Posted by: Paul Gowder | Sep 19, 2005 10:41:56 PM
My judge downward departed on several occasions for unusual susceptibility to prison circumstances. (Side note -- didn't the defendants in Koon get a departure for that very reason?)
Of course, the Second Circuit didn't always agree with him.
Posted by: Kaimi | Sep 20, 2005 12:57:42 AM
Here are my notes on the topic from three years ago. I don't know if any of the cases have been overruled -- for that matter, the status of three-year-old downward departure law is tenuous at best, given the past year's developments -- but it gives an idea of how courts departed in the past on this ground:
Extreme Vulnerability to Prison Conditions
These are generally cases where a defendant is feminine in appearance and might be subject to sexual assault in prison. United States v. Gonzalez, 945 F.2d 525 (2d Cir. 1991); United States v. Lara, 905 F.2d 599 (2d Cir. 1990).
Even without finding explicit danger of sexual assault, a departure may be granted for a female defendant who is slight in physical stature and emotionally vulnerable. United States v. Flowers, 983 F.Supp. 159 (E.D.N.Y. 1997).
HIV positive status may warrant departure. United States v. Blarek, 7 F.Supp.2d 192 (E.D.N.Y. 1998).
Mental Retardation may warrant departure for vulnerability to prison. United States v. Mena, 968 F.Supp. 115 (E.D.N.Y. 1995).
Highly Public Trials: Defendant police officers in highly public trials are especially vulnerable to abuse in prison. United States v. Koon, 518 U.S. 81 (1996); United States v. Volpe, 78 F.Supp.2d 76 (E.D.N.Y. 1999).
Posted by: Kaimi | Sep 20, 2005 1:07:26 AM
Thanks Kaimi -- I'll definitely take a look at these!
Posted by: Brooks | Sep 20, 2005 1:51:10 AM
There may be some good coming from this. Suppose Kozlowski gets sent to Attica - which is entirely within the realm of possibility under NYS' current policies. When some of his friends (the ones he still has) come to visit, they will get to see just what country clubs Attica and other state prisons are like. While Sol Wachtler made a public change of heart after his incarceration - from lock-'em-up into there's-gotta-be-something-better-than-prison - no one really listened to him (particularly because his crime was so bizaare). Let some of Kozlowski's friends take the bus ride to Dannemora and see what it's like. Maybe then (but not likely) we'll get some prominent people talking about reforming the prison-industrial complex.
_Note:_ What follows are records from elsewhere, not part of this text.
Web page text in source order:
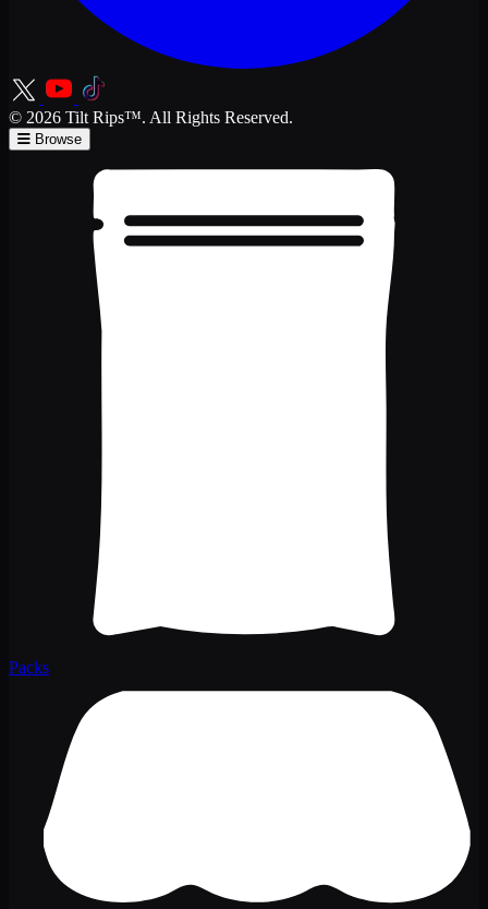
© 2026 Tilt Rips™. All Rights Reserved.
Browse
Packs
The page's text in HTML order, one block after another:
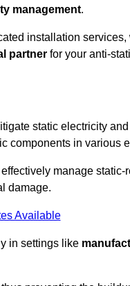
management.
installation
partner for your anti-
static electricity
components in various
manage static-
damage.
Available
in settings like
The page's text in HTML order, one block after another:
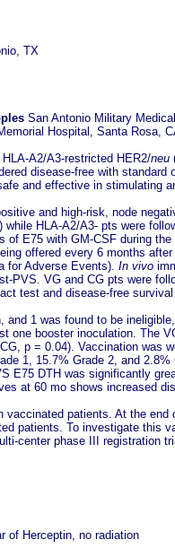
TX
San Antonio Military
Hospital, Santa Rosa,
A2/A3-restricted HER2/neu
disease-free with standard
and effective in stimulating
and high-risk, node
HLA-A2/A3- pts were
of E75 with GM-CSF during
offered every 6 months
for Adverse Events).In vivo
PVS. VG and CG pts were
test and disease-free
1 was found to be
one booster inoculation. The
p = 0.04). Vaccination was
1, 15.7% Grade 2, and 2.8%
E75 DTH was significantly
at 60 mo shows increased
patients. At the end
patients. To investigate this
center phase III registration
of Herceptin, no radiation
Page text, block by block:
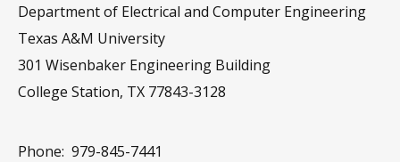
Department of Electrical and Computer Engineering
Texas A&M University
301 Wisenbaker Engineering Building
College Station, TX 77843-3128
Phone: 979-845-7441
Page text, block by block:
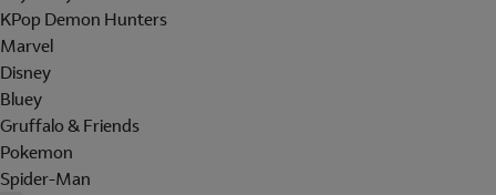
KPop Demon Hunters
Marvel
Disney
Bluey
Gruffalo & Friends
Pokemon
Spider-Man
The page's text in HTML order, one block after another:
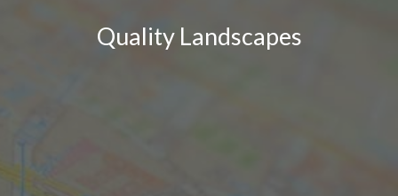
Quality Landscapes
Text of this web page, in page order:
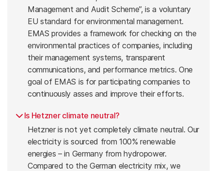
Management and Audit Scheme”, is a voluntary
EU standard for environmental management.
EMAS provides a framework for checking on the
environmental practices of companies, including
their management systems, transparent
communications, and performance metrics. One
goal of EMAS is for participating companies to
continuously asses and improve their efforts.
Is Hetzner climate neutral?
Hetzner is not yet completely climate neutral. Our
electricity is sourced from 100% renewable
energies – in Germany from hydropower.
Compared to the German electricity mix, we
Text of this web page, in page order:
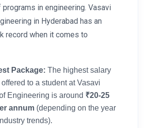
in engineering. Vasavi
in Hyderabad has an
record when it comes to
Package: The highest salary
to a student at Vasavi
Engineering is around ₹20-25
annum (depending on the year
trends).
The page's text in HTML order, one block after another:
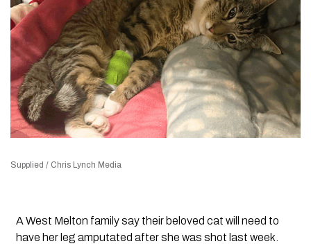
Supplied / Chris Lynch Media
A West Melton family say their beloved cat will need to
have her leg amputated after she was shot last week.
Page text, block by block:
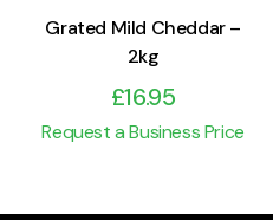
Grated Mild Cheddar –
2kg
£16.95
Request a Business Price
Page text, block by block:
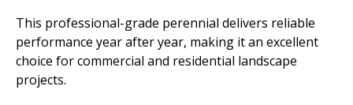
This professional-grade perennial delivers reliable
performance year after year, making it an excellent
choice for commercial and residential landscape
projects.
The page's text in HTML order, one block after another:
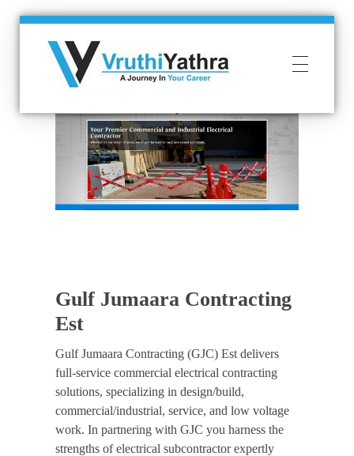
Gulf Jumaara Contracting
Est
Gulf Jumaara Contracting (GJC) Est delivers
full-service commercial electrical contracting
solutions, specializing in design/build,
commercial/industrial, service, and low voltage
work. In partnering with GJC you harness the
strengths of electrical subcontractor expertly
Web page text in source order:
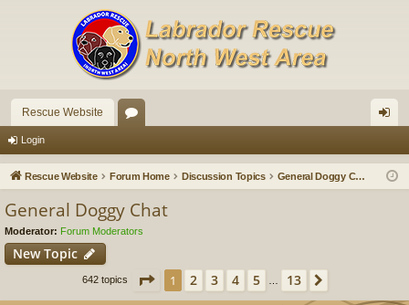
Rescue Website
u in
Login
Rescue Website Forum Home Discussion Topics General Doggy Chat
General Doggy Chat
Moderator: Forum Moderators
New Topic
642 topics Page 1of13
1 2 3 4 5 13
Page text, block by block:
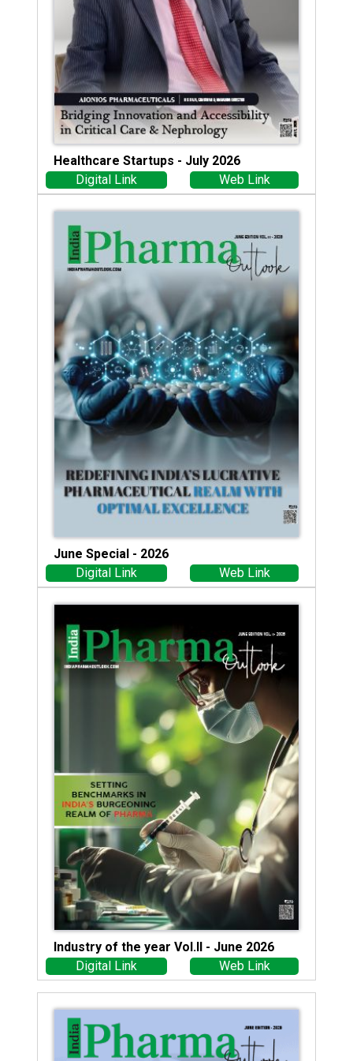
Healthcare Startups - July 2026
Digital Link
Web Link
June Special - 2026
Digital Link
Web Link
Industry of the year Vol.II - June 2026
Digital Link
Web Link
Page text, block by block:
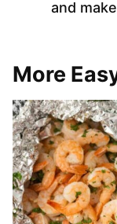
and
More
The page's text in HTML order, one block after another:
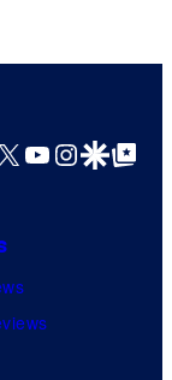
YouTube
GoogleGoogle Top
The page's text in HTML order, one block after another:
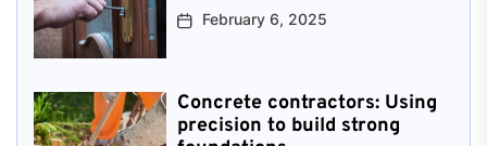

Posted by: scribe | Sep 20, 2005 11:01:37 AM
Update: The NY Times has an editorial on Kozlowski's sentence today, at http://www.nytimes.com/2005/09/20/opinion/20tue4.html, that highlights the "objective application" concern I raised in my initial post. The Times argues that if a "hard time" factor is taken into consideration at sentencing, it inevitably and unfairly will favor "suit and tie" defendants over "jeans and t-shirt" defendants, and that "any small-time embezzler convicted in New York State faces the same horror of bunking with violent criminals," and therefore so should Kozlowski.
Posted by: Brooks | Sep 20, 2005 1:22:16 PM
Kozlowski will be able to buy prison protection, so I wouldn't worry too much about him. Anyhow, when I was 16 or so a friend did some serious vandalizing. He was a little guy (5'2" and 110 lbs.). The issue was whether he should be tried as a juvenile or an adult. His lawyer argued that he should be tried as a juvenile since he would never survive an adult prison. The judge agreed.
I think a judge who is not sympathetic to the argument that conditions of confinement are part of punishment is complicit in prison rape. Judge Posner wrote in a DeShaneyesq case (paraphrase): "In either case the state would be a doer of harm rather than merely an inept rescuer, just as the Roman state was a doer of harm when it threw Christians to lions." If a judge knows that a defendant will be raped, and he throws him into prison anyway, the judge is as much responsible for the harm suffered as are the lions.